CREATE OR REPLACE SECRET pty_playground_login
TYPE = GENERIC_STRING
SECRET_STRING = '{
"clientName":"API Playground User",
"api_token":"YOUR_API_KEY",
"jwt_token": "YOUR_JWT_TOKEN"}';
-
Create a network rule that points to the Protegrity API main url, and create an external access integration that allows usage of the network rule and the secret we previously created.
-- Create a network rule to Protegrity API
CREATE OR REPLACE NETWORK RULE pty_network_rule
MODE = EGRESS
TYPE = HOST_PORT
VALUE_LIST = ('api.playground.protegrity.com');
-- Create an integration using the network rule and secret
CREATE OR REPLACE EXTERNAL ACCESS INTEGRATION pty_external_access_integration
ALLOWED_NETWORK_RULES = (pty_network_rule)
ALLOWED_AUTHENTICATION_SECRETS = (pty_playground_login)
ENABLED = true;
Data Protection in Action
It’s time we put everything together and start protecting some data.
-
Create a universal UDF to call Protegrity endpoints for protecting data. The function will accept the name of the endpoint to call, and the data to protect.

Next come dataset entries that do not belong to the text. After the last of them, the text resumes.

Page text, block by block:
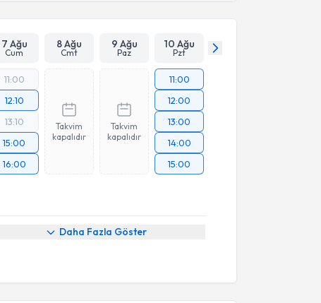
7 Ağu
Cum
8 Ağu
Cmt
9 Ağu
Paz
10 Ağu
Pzt
11:00
12:10
13:10
15:00
16:00
Takvim
kapalıdır
Takvim
kapalıdır
11:00
12:00
13:00
14:00
15:00
Daha Fazla Göster
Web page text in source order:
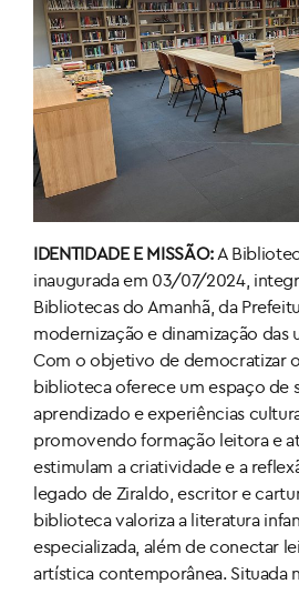
IDENTIDADE E MISSÃO: A
inaugurada em 03/07/2024,
Bibliotecas do Amanhã, da
modernização e dinamização das
Com o objetivo de democratizar
biblioteca oferece um espaço de
aprendizado e experiências
promovendo formação leitora e
estimulam a criatividade e a
legado de Ziraldo, escritor e
biblioteca valoriza a literatura
especializada, além de conectar
artística contemporânea. Situada
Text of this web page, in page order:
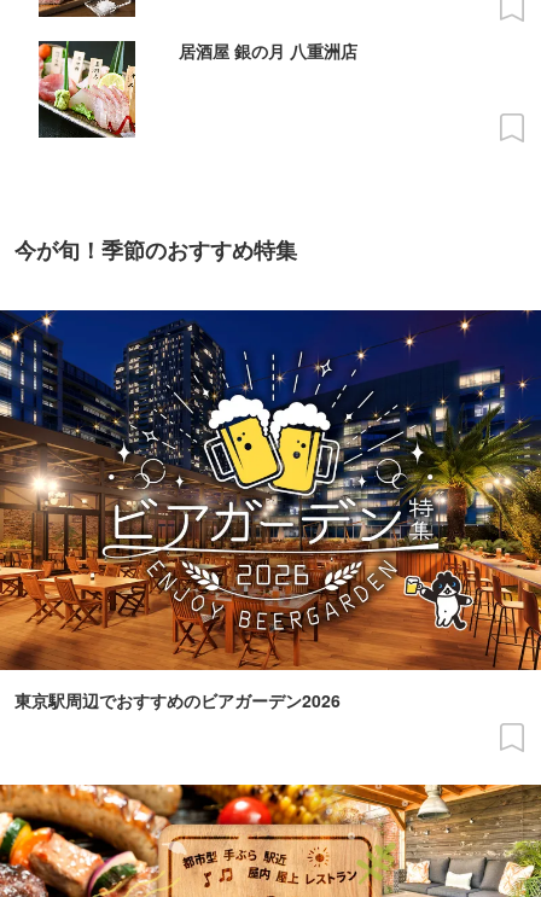
居酒屋 銀の月 八重洲店
今が旬！季節のおすすめ特集
東京駅周辺でおすすめのビアガーデン2026
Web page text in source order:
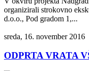
organizirali strokovno
d.o.o., Pod gradom 1,...
sreda, 16. november 2016
ODPRTA VRATA
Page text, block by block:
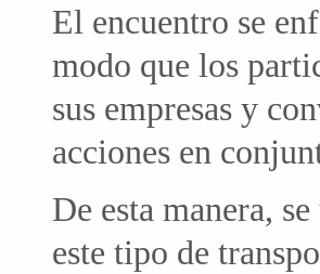
El encuentro se
modo que los
sus empresas y
acciones en
De esta manera,
este tipo de
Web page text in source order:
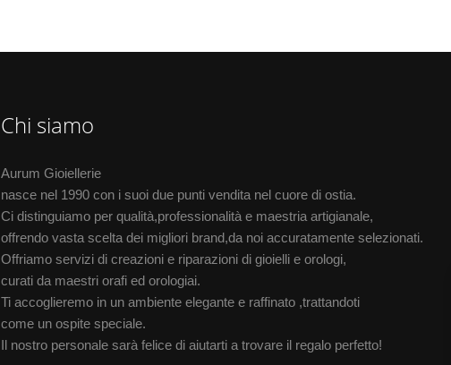
Chi siamo
Aurum Gioiellerie
nasce nel 1990 con i suoi due punti vendita nel cuore di ostia.
Ci distinguiamo per qualità,professionalità e maestria artigianale,
offrendo vasta scelta dei migliori brand,da noi accuratamente selezionati.
Offriamo servizi di creazioni e riparazioni di gioielli e orologi,
curati da maestri orafi ed orologiai.
Ti accoglieremo in un ambiente elegante e raffinato ,trattandoti
come un ospite speciale.
Il nostro personale sarà felice di aiutarti a trovare il regalo perfetto!
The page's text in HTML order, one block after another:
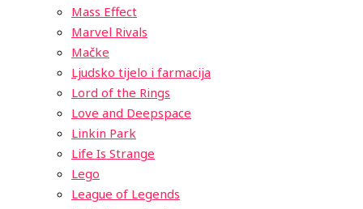
Mass Effect
Marvel Rivals
Mačke
Ljudsko tijelo i farmacija
Lord of the Rings
Love and Deepspace
Linkin Park
Life Is Strange
Lego
League of Legends
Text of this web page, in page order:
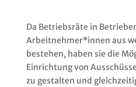
Da Betriebsräte in
Arbeitnehmer*innen aus
bestehen, haben sie die
Einrichtung von
zu gestalten und
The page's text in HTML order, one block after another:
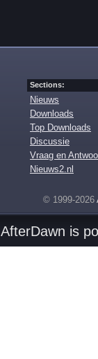
Sections:
Nieuws
Downloads
Top Downloads
Discussie
Vraag en
Nieuws2.nl
© 1999-2026
AfterDawn is
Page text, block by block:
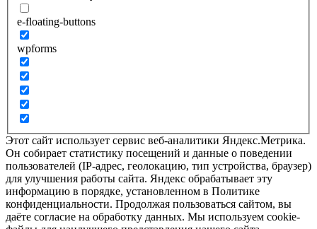
e-floating-buttons
wpforms
Этот сайт использует сервис веб-аналитики Яндекс.Метрика.
Он собирает статистику посещений и данные о поведении
пользователей (IP-адрес, геолокацию, тип устройства, браузер)
для улучшения работы сайта. Яндекс обрабатывает эту
информацию в порядке, установленном в Политике
конфиденциальности. Продолжая пользоваться сайтом, вы
даёте согласие на обработку данных. Мы используем cookie-
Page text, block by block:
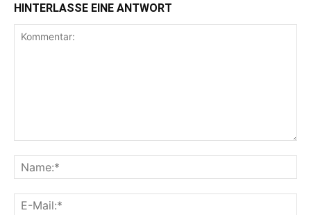
HINTERLASSE EINE ANTWORT
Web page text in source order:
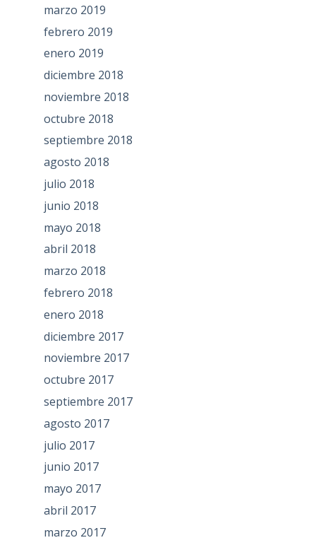
marzo 2019
febrero 2019
enero 2019
diciembre 2018
noviembre 2018
octubre 2018
septiembre 2018
agosto 2018
julio 2018
junio 2018
mayo 2018
abril 2018
marzo 2018
febrero 2018
enero 2018
diciembre 2017
noviembre 2017
octubre 2017
septiembre 2017
agosto 2017
julio 2017
junio 2017
mayo 2017
abril 2017
marzo 2017

-- Create a UDF to de-identify a single value
CREATE OR REPLACE FUNCTION pty_protect(endpoint text, data text)
RETURNS STRING
LANGUAGE PYTHON
RUNTIME_VERSION = 3.8
HANDLER = 'pty_protect'
EXTERNAL_ACCESS_INTEGRATIONS = (pty_external_access_integration)

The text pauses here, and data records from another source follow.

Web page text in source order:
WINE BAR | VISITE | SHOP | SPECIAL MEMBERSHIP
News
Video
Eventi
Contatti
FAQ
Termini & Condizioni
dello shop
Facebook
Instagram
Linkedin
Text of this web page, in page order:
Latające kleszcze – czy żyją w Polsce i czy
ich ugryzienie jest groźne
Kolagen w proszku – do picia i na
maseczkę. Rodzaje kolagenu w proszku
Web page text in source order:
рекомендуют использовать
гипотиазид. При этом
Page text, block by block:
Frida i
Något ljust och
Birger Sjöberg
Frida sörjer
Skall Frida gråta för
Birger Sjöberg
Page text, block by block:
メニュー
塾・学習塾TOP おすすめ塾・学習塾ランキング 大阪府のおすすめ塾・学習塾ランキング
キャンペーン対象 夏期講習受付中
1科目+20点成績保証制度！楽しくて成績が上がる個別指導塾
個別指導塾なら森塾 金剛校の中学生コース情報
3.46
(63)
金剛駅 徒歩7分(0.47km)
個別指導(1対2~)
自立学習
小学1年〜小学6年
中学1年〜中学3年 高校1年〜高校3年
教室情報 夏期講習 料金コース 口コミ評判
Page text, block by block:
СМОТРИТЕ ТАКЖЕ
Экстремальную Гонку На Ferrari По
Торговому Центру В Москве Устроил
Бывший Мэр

PACKAGES = ('requests', 'simplejson')
SECRETS = ('cred' = pty_playground_login)
AS
$$
import _snowflake
import simplejson as json
import requests
def pty_protect(endpoint, data):
credentials = json.loads(_snowflake.get_generic_secret_string('cred'), strict=False)
body = {
"operation": "protect",
"data": [
data
]
}
url = "https://api.playground.protegrity.com/v1/" + endpoint
headers = {
"x-api-key": credentials["api_token"],
"Authorization": credentials["jwt_token"],
"Content-type": "application/json"
}
session = requests.Session()
response = session.post(url, json=body, headers=headers)

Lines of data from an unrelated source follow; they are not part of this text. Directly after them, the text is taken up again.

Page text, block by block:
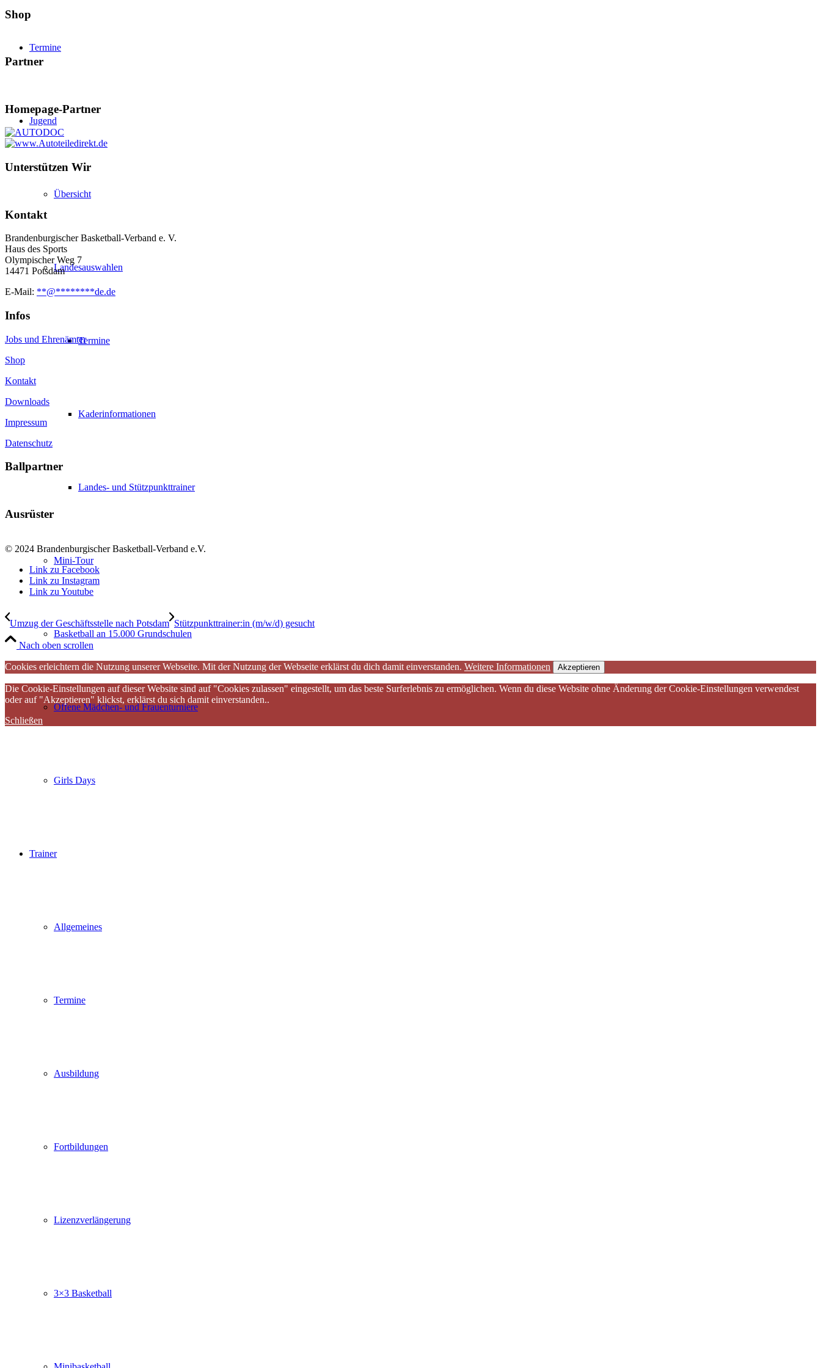
Termine
Jugend
Übersicht
Landesauswahlen
Termine
Kaderinformationen
Landes- und Stützpunkttrainer
Mini-Tour
Basketball an 15.000 Grundschulen
Offene Mädchen- und Frauenturniere
Girls Days
Trainer
Allgemeines
Termine
Ausbildung
Fortbildungen
Lizenzverlängerung
3×3 Basketball
Shop
Partner
Homepage-Partner
Unterstützen Wir
Kontakt
Brandenburgischer Basketball-Verband e. V.
Haus des Sports
Olympischer Weg 7
14471 Potsdam
E-Mail: **@********de.de
Infos
Jobs und Ehrenämter
Shop
Kontakt
Downloads
Impressum
Datenschutz
Ballpartner
Ausrüster
© 2024 Brandenburgischer Basketball-Verband e.V.
Link zu Facebook
Link zu Instagram
Link zu Youtube
Umzug der Geschäftsstelle nach Potsdam Stützpunkttrainer:in (m/w/d) gesucht
Nach oben scrollen
Cookies erleichtern die Nutzung unserer Webseite. Mit der Nutzung der Webseite erklärst du dich damit einverstanden. Weitere Informationen Akzeptieren
Die Cookie-Einstellungen auf dieser Website sind auf "Cookies zulassen" eingestellt, um das beste Surferlebnis zu ermöglichen. Wenn du diese Website ohne Änderung der Cookie-Einstellungen verwendest
oder auf "Akzeptieren" klickst, erklärst du sich damit einverstanden..
Schließen
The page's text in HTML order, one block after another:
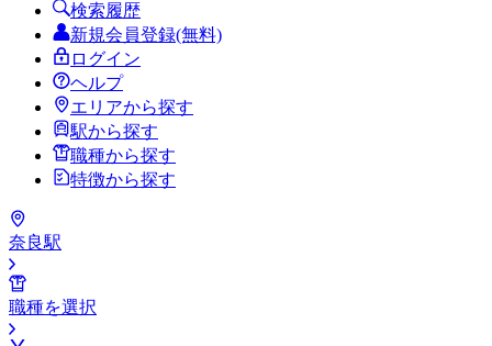
検索履歴
新規会員登録(無料)
ログイン
ヘルプ
エリアから探す
駅から探す
職種から探す
特徴から探す
奈良駅
職種を選択
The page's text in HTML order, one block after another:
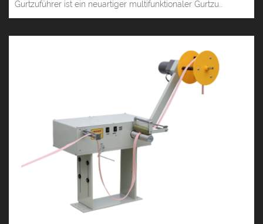
Gurtzuführer ist ein neuartiger multifunktionaler Gurtzu...
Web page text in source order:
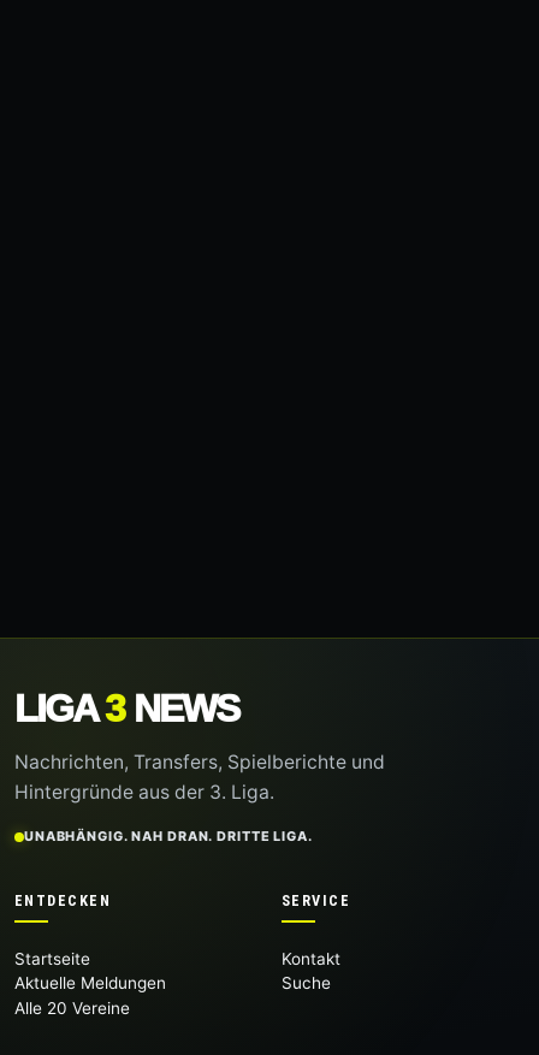
LIGA3NEWS
Nachrichten, Transfers, Spielberichte und
Hintergründe aus der 3. Liga.
UNABHÄNGIG. NAH DRAN. DRITTE LIGA.
ENTDECKEN
Startseite
Aktuelle Meldungen
Alle 20 Vereine
SERVICE
Kontakt
Suche

response_as_json = json.loads(response.text)
return response_as_json[0]
$$;
-
Run the UDF to make sure it’s working as expected. To protect data, you can choose any of our published data protection endpoints, for example name
:
SELECT pty_protect('name','Mickey Mouse') as name;
You should receive a tokenized version of Mickey’s name: oWfepC TGEdC
. At last his privacy is protected.
-
You can now start protecting your data stored in Snowflake tables. Choose your test table and run a select statement, wrapping the column names in your function calls. Make sure to match the type of the data you are protecting with the appropriate tokenization type: for example, choose the name
for first and last names, or ssn
for Social Security Numbers. Try the query on a limited sample size first – you wouldn’t want to run out of your Playground credits!
Example SQL query:
select
pty_protect('name',first_name) as protected_first_name,
pty_protect('name',last_name) as protected_last_name,
pty_protect('email',email) as protected_email,
pty_protect('ssn',ssn) as protected_ssn,
pty_protect('iban',iban) as protected_iban,
pty_protect('dob',birthday) as protected_dob
from my_table limit 5;
Note that the query processes each field separately, which adds to the total processing time. In a production scenario, batch processing would be recommended for achieving best performance.
Summary
That’s it! This example builds a sample integration that allows Snowflake users to protect data. You can extend this sample by building an unprotect function and incorporating different user roles. Or, creating a function that accepts options, such as dictionary for French and German.